= Beginning of Section =

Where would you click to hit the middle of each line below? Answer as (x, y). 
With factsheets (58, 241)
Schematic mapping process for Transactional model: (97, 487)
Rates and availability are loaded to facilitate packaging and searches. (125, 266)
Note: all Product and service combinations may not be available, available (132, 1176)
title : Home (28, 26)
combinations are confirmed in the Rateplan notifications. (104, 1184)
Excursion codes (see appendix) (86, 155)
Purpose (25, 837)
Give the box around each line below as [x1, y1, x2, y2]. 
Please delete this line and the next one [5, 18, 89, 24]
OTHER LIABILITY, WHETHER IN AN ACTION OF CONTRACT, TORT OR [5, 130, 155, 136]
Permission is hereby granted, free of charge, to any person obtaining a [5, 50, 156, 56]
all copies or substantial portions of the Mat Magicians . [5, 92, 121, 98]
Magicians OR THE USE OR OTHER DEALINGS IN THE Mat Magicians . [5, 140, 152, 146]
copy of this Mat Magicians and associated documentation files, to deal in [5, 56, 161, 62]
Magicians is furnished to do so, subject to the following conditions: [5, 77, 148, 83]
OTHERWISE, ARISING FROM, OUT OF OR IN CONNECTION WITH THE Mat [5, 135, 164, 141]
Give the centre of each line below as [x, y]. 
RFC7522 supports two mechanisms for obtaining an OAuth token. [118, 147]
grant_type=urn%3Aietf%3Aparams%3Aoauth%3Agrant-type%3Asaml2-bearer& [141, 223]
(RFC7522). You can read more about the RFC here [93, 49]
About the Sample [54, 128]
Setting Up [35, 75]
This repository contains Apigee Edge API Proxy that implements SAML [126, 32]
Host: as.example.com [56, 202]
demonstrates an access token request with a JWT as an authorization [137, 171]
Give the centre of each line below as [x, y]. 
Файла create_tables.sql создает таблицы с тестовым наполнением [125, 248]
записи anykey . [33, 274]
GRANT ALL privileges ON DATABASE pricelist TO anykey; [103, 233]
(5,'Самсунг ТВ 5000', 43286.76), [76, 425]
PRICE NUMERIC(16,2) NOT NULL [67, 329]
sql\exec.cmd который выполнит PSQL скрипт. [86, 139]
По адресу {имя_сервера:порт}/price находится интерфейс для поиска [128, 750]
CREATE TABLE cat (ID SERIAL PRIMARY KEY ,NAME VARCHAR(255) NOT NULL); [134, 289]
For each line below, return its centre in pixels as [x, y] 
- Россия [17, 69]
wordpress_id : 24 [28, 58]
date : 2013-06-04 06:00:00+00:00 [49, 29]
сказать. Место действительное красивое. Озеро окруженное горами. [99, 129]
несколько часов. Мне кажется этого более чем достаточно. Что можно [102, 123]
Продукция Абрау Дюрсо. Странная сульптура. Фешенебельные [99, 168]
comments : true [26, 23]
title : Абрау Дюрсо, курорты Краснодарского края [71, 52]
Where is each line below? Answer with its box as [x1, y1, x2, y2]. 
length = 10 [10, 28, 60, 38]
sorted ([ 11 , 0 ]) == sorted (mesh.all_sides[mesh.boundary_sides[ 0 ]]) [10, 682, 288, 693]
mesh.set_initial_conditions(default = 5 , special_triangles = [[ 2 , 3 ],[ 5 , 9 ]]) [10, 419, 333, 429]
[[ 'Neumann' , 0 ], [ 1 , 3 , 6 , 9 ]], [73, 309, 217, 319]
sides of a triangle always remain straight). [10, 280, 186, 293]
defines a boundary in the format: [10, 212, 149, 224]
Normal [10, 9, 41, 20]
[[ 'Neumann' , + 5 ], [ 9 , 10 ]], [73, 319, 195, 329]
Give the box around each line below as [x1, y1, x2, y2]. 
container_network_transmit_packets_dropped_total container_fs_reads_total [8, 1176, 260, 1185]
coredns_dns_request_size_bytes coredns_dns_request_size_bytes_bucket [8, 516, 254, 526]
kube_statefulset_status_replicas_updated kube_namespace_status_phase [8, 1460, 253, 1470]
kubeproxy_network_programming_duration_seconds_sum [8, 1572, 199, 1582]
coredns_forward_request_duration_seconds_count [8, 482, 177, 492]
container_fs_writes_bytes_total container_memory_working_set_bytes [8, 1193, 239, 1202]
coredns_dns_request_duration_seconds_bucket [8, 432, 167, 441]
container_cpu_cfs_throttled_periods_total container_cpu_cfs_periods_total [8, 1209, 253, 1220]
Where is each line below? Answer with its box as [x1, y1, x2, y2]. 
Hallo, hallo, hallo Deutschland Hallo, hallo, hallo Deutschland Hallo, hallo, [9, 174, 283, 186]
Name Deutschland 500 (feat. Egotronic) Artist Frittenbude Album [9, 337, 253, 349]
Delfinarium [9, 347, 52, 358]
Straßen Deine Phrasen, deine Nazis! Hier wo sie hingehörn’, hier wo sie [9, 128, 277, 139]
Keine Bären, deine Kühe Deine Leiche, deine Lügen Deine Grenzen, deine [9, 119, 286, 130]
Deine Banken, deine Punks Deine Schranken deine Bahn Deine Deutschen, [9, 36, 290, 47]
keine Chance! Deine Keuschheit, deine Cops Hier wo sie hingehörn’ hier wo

= End of Section =

__INSTRUCTIONS TO FOLLOW__:
If a line in the entries contains "mesh", copy it.

__RESPONSE__:
sorted ([ 11 , 0 ]) == sorted (mesh.all_sides[mesh.boundary_sides[ 0 ]]) [10, 682, 288, 693]
mesh.set_initial_conditions(default = 5 , special_triangles = [[ 2 , 3 ],[ 5 , 9 ]]) [10, 419, 333, 429]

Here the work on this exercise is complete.